# My $40 Wahl Clippers are CRAP! Any recommendations?



## greenfamilyfarms (Feb 6, 2011)

I purchased a $40 Wahl pet grooming clipper set and it is a piece of crap. It won't cut hardly anything. What type of clippers do you use? 

It will be a while before I can use them, but I need them to trim Great Pyrenees in the summer and goats before kidding.


----------



## helmstead (Feb 6, 2011)

I love my Andis A2s.


----------



## PattySh (Feb 6, 2011)

I  have several clippers as I raise coated dogs. I have an Andis 2 speed  that is very servicable and I use for my goats and dirty shavedowns on dogs. . ($134 at petedge now)  And a pair of Laube's(pricy) Not so happy with them they are loud now and can't seem to get that right. But I love the newest ones. Wahl Switchblade ($150 at petedge). They are very comfortable on the hand especially when I am grooming one of my standard poodles. Very nice clippers. I have found you really need a good pair and must be willing to pay for replaceable blade cippers  if you actually want to cut hair especially for a dog that size! www.Petedge.com has good prices. Make sure you buy a good blade wash (I like the stuff in a jar you dip the clippers into (extend-a-life blade cleaner) and make sure to order Cipper Cool to spray the blades as you are susing the clippers to cool them and lubricate. DON"T store your clippers in a damp area  or your barn as the blades will rust. I slip my blades in plastic bags as I have a wash tub, laundry in my grooming room. Note: the #10 blade that the clippers usually come with  is great for goat udders, sanitary trims on dogs etc, you would love a #3 blade for a great Pyr puppy cut!It's what I use on the poodles and cockapoos, they look so cute and it leaves a good amt of hair (1/2 in)so they don't look naked.


----------



## patandchickens (Feb 6, 2011)

My experience with horses has always been that you cannot get an even remotely decent set of clippers in the cheap price bracket -- you have to move up to the second 'niche', which currently is around $150-250ish, to get something that will do a good job for a full trim and use on multiple animals. Price is pretty well correlated with quality IME, with the $300-400ish ones being even better, and the really expensive pro type ones, that do not have the motor in the handset, being best yet but not really worthwhile for most normal people.

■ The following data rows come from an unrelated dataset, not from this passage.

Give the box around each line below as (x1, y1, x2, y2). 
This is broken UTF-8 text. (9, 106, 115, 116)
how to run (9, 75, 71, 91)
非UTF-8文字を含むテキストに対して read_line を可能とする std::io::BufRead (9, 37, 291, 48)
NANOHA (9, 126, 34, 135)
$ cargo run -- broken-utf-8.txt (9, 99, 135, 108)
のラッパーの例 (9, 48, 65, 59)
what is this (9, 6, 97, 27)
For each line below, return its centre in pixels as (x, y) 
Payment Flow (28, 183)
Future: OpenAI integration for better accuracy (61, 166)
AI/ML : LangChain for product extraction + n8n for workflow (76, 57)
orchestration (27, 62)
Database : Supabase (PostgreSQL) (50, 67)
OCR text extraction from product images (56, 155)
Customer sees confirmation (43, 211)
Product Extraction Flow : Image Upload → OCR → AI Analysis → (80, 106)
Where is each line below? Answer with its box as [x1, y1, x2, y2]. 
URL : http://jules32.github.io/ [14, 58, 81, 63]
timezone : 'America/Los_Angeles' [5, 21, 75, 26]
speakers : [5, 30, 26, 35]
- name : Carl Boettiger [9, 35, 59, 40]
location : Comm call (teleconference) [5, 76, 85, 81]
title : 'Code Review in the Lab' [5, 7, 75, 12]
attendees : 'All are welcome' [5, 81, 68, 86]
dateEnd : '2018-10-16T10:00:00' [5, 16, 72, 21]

Oftentimes a good compromise is to find a good one (in the second or third price bracket when new) that is being sold used for just a hundred bucks or perhaps more depending on the machine. Bear in mind that you often have to buy new blades or at least have the existing ones resharpened, as many of the used clippers on the market have not been treated kindly. IME the machine itself is usually ok though.

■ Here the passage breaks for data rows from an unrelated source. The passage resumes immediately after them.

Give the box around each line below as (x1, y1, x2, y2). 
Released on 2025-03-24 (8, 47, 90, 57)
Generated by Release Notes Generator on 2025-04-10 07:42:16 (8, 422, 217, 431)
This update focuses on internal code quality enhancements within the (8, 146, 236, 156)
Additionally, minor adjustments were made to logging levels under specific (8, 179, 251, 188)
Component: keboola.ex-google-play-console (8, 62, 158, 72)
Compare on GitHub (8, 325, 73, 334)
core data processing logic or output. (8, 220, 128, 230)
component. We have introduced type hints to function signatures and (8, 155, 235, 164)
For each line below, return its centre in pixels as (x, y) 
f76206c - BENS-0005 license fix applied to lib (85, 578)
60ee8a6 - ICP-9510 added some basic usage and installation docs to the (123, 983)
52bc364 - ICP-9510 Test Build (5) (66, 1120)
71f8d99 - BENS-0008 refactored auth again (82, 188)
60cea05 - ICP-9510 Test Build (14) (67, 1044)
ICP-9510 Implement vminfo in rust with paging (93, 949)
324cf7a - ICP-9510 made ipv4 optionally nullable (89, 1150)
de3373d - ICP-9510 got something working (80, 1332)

That said, I also 100% agree with the above post -- adjustment, maintenance and storage care of the clippers makes a huge difference and can quickly ruin even the best machine/blades.

Good luck, have fun,

Pat


----------



## foxywench (Feb 6, 2011)

my experience with whal has been hit and miss, the cheaper "sets" sold in stores are quite literally junk, the blades dont last, and they overheat incredibly quikcly...
yet i have a whal arco for my chinese cresteds and LOVE that set.
the whal switchblade is also an awesome set for dogs/smaller livestock.


----------



## ksalvagno (Feb 6, 2011)

I like my Andis Ultraedge. Has 2 speeds. Haven't used it on the goats yet but works great for alpacas.


----------



## aggieterpkatie (Feb 6, 2011)

I bought a $30 set of Wahl's from Walmart YEARS ago...I'm talking probably 12ish years ago.  I bought them so I could clip my dog, and I clip him about twice a year or so, used to be more frequently.  They still work!  I used them last year to clip my doe and they worked great.  Have you oiled your blades?


----------



## SDGsoap&dairy (Feb 6, 2011)

Any recommendations?  Spend more than $40!  

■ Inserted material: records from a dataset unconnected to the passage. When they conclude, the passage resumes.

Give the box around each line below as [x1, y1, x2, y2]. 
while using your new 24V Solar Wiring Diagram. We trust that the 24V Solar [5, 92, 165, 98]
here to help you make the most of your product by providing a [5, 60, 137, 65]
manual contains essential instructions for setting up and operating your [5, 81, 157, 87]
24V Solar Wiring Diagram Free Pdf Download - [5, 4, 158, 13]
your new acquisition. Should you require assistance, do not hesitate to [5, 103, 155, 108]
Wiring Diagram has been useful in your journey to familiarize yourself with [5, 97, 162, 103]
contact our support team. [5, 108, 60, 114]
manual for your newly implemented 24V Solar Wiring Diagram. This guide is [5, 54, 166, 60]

Just kidding ya- I groom for a living and I can't TELL you how many clients have asked why their $20, $40, $60 clippers suck.  Well.... you get what you pay for.  Can you get by with them?  You couldn't pay me to try, but some folks do.  I use the Andis AGC Super 2 Speed.  They're a popular model with pet groomers and (I think) with good reason.

I highly suggest getting yourself a couple blades.  Keep them oiled and have them sharpened regularly and you'll be much happier with the results!

If you're only using them to keep udders clipped and body strip a few times a year then I also wouldn't spend over $140 on your clippers.  There are LOTS of good clippers out there in the $110-$140 range.  Stay away from clippers designed for light use- the lower spm's make it virtually impossible to get a clean clip on coarse goatie hair.

If you take care not to let your goats kick them off the stanchion on a regular basis (ahem, not that I've ever done this...  ) good clippers are an investment that should last you for a LONG time.


----------



## mossyStone (Feb 6, 2011)

I use Oster shearmasters I thought i paid way to much for them ..... But i shear Pygoras and my nubains and they do a great job......


----------



## tortoise (Feb 6, 2011)

ksalvagno said:
			
		

> I like my Andis Ultraedge. Has 2 speeds. Haven't used it on the goats yet but works great for alpacas.


Me too.  I've used it for 7 years and love it.  Used it for professional grooming, haircuts for the family, and on the angora rabbits...


----------



## foxywench (Feb 7, 2011)

oster brand gets good reveiws too!


----------



## ksalvagno (Feb 7, 2011)

aggieterpkatie said:
			
		

> I bought a $30 set of Wahl's from Walmart YEARS ago...I'm talking probably 12ish years ago.  I bought them so I could clip my dog, and I clip him about twice a year or so, used to be more frequently.  They still work!  I used them last year to clip my doe and they worked great.  Have you oiled your blades?


I suspect your $30 clippers are now over $100. The quality of stuff has gone downhill so bad that it is hard to find cheap quality things anymore.


----------